Las cosechas más afectadas son las del melocotón, la nectarina y el paraguayo.
El consejero de Agricultura, Miguel Ángel del Amor, visitó ayer algunos de los cultivos afectados por el granizo de mayo en Cieza y Jumilla,Murcia,España,grañizo

El consejero de Agricultura, Miguel Ángel del Amor, visitó ayer algunos de los cultivos afectados por el granizo de mayo en Cieza y Jumilla
La tormenta de granizo que cayó el pasado martes en la Región ha dejado los cultivos de los municipios de Cieza y Jumilla severamente perjudicados, según detalló ayer el consejero de Agua, Agricultura, Ganadería y Pesca, Miguel Ángel del Amor.

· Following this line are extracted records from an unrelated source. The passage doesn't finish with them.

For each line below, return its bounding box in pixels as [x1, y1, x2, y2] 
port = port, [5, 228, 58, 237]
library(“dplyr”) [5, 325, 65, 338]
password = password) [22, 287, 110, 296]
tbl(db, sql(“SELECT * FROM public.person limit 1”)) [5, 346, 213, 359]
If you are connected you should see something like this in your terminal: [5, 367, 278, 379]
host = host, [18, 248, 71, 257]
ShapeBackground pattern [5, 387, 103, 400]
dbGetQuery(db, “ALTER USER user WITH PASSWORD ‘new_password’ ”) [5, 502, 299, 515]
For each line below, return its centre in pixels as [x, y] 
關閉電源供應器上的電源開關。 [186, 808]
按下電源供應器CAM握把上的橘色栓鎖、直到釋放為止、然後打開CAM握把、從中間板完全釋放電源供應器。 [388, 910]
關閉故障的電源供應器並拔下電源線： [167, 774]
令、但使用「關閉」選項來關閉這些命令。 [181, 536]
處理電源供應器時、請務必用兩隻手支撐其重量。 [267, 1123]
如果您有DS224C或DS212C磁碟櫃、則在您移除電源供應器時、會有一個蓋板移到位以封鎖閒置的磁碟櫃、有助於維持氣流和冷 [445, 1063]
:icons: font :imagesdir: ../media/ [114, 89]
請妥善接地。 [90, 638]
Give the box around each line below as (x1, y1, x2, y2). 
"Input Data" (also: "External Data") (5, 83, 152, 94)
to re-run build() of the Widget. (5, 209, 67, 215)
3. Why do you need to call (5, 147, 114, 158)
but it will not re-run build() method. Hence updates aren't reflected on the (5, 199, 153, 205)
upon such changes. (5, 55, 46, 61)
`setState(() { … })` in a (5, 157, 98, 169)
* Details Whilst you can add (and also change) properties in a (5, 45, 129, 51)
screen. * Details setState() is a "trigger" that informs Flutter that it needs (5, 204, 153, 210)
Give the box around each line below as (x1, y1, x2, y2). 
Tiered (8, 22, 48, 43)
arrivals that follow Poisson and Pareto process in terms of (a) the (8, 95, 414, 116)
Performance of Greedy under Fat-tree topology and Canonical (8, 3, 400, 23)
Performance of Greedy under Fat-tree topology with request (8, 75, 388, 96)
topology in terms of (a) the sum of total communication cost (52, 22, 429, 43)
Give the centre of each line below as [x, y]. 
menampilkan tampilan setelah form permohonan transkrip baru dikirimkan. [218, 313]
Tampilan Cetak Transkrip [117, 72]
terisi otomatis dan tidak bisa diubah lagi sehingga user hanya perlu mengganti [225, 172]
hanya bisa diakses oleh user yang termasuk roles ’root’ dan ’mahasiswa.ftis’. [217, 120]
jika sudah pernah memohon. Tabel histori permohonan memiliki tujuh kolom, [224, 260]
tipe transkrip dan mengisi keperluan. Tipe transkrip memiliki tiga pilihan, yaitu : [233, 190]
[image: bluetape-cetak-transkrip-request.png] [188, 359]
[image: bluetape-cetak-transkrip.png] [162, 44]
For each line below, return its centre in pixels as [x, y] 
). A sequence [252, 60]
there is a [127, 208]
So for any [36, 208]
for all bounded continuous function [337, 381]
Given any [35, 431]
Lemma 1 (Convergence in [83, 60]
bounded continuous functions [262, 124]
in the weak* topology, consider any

El consejero visitó ayer una de las zonas más afectadas de la tormenta, y explicó que Cieza ha sido el municipio más afectado con 700 hectáreas de cultivo dañado. Seguidamente, se encuentra Jumilla, con 150; Blanca con 55 hectáreas; y leves afecciones en Yecla y Calasparra de no más de cinco hectáreas.

«La tormenta llegó con mucha agua en algunas zonas, con 20 o 25 litros por metro cuadrado caídos en poco más de diez minutos, lo que puede producir algunos rajados en las variedades pendientes de recolectar como los paraguayos».

De hecho, detalló que los cultivos más afectados por el granizo han sido el melocotón, la nectarina o el propio paraguayo, cuyas frutas están en pleno proceso de recolección. No obstante, también se ha notado el perjuicio en la pera de la zona de Jumilla y la uva de mesa.

Apostar por los seguros

El consejero insistió en que la «mejor herramienta» para este tipo de incidencias meteorológicas y «salvaguardar la rentabilidad» de los agricultores son los seguros agrarios. «Sobre todo en unos cultivos que estaban prácticamente a semanas de recolectar y que pierden esa calidad de primera y excelencia en el mercado europeo».

Pese a todo, aconsejó a los agricultores afectados a acudir a las oficinas comarcales agrarias de la Consejería, «para que sean asesorados en todo momento», y anunció que reclamarán al seguro «la obligatoriedad de determinar que estas zonas tienen afección del cien por cien para que puedan recuperar la rentabilidad perdida por la climatología».